A growl of static and red illumination. I’ve learned the sound of it.
He says nothing. He never does, not right away. That first minute is always a communion of silence—him soaking in the warmth, the smells, the flickering lights of the ovens, and me pretending like I’m not hyper-aware of every inch of him.
Then I glance up from the cooling rack, and there he is, just where I expect him to be—at the counter, tall enough to cast a shadow over half the glass display, arms folded across that massive, scarred chest like some battle-hardened statue plucked out of myth and dropped into my bakery like a challenge from the gods.
“Morning, Rekkgar,” I say, pulling on the easy tone I’ve perfected over the years. Warm. Familiar. Breezy, like my heart isn’t doing a drum solo against my ribs. “You’re early. I didn’t even have time to hide the good stuff.”
His mouth tugs upward just slightly at one corner. Not quite a smile, but close. Close enough that it makes my throat tighten a little.
“I smelled chocolate.” His voice is low and gritty, a half-purr, half-growl that scratches across my nerves in the most illicit way. “From the street.”
“Don’t blame me if you followed your nose into sin.” I nudge the tray of muffin tops toward him with a flick of my fingers. “Still warm. And they’ve got extra chips today. Vonn got heavy-handed.”
“I like them that way.”
I know. Of course I know. I could recite his order in my sleep, down to the second he lifts the muffin to his mouth after the first sip of espresso.
I could probably sketch the exact pattern of tiger-like red stripes that rake across the black scale of his forearms without looking.
I could also admit—though I won’t—that sometimes I make the muffin tops a little bigger, a little richer, just to see the way his eyes darken slightly when he takes that first bite.
“Coffee?” I ask, reaching for the machine before he can answer. “Or do we need to go straight to mainlining caffeine this morning?”
“Double shot.

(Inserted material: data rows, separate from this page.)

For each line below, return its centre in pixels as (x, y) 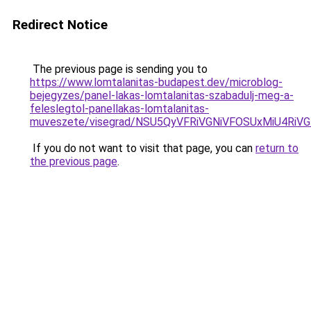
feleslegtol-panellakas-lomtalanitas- (119, 109)
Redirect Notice (60, 25)
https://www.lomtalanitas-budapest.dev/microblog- (156, 82)
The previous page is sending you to (119, 69)
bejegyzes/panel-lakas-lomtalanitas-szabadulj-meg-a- (162, 95)
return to (277, 148)
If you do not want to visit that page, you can (143, 148)
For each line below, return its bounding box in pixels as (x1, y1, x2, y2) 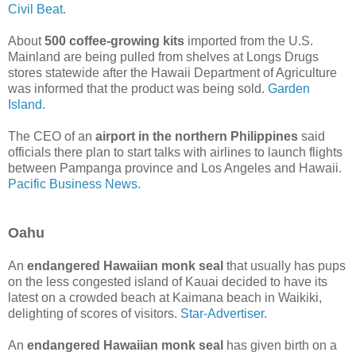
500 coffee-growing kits (44, 33, 184, 48)
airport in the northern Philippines (92, 129, 301, 143)
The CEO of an (8, 129, 92, 143)
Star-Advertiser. (177, 306, 267, 320)
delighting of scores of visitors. (8, 306, 177, 320)
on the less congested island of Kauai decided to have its (8, 274, 327, 288)
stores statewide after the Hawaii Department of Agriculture (8, 65, 337, 79)
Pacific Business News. (8, 176, 141, 191)
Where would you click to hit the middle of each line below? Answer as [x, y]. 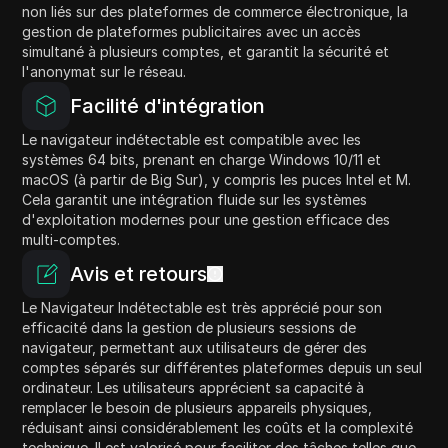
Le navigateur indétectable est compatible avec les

No foam.”
“Rough night?”
His cybernetic eye whirs faintly, the aperture narrowing as he watches me move. “Sparring. Some idiot thought he could land a hit if he charged with enough enthusiasm.”
“Ah. The sacred rite of Testosterone and Regret. I remember it well.”
He huffs once, the sound almost a laugh, then reaches for the muffin as I turn to the espresso machine.
I can feel him behind me—the sheer heat of his body, the subtle tension in his stillness.
Most people his size move like bulldozers.
Rekkgar waits. Watches. Like a hunter, or a soldier trained too well to ever fully stand down.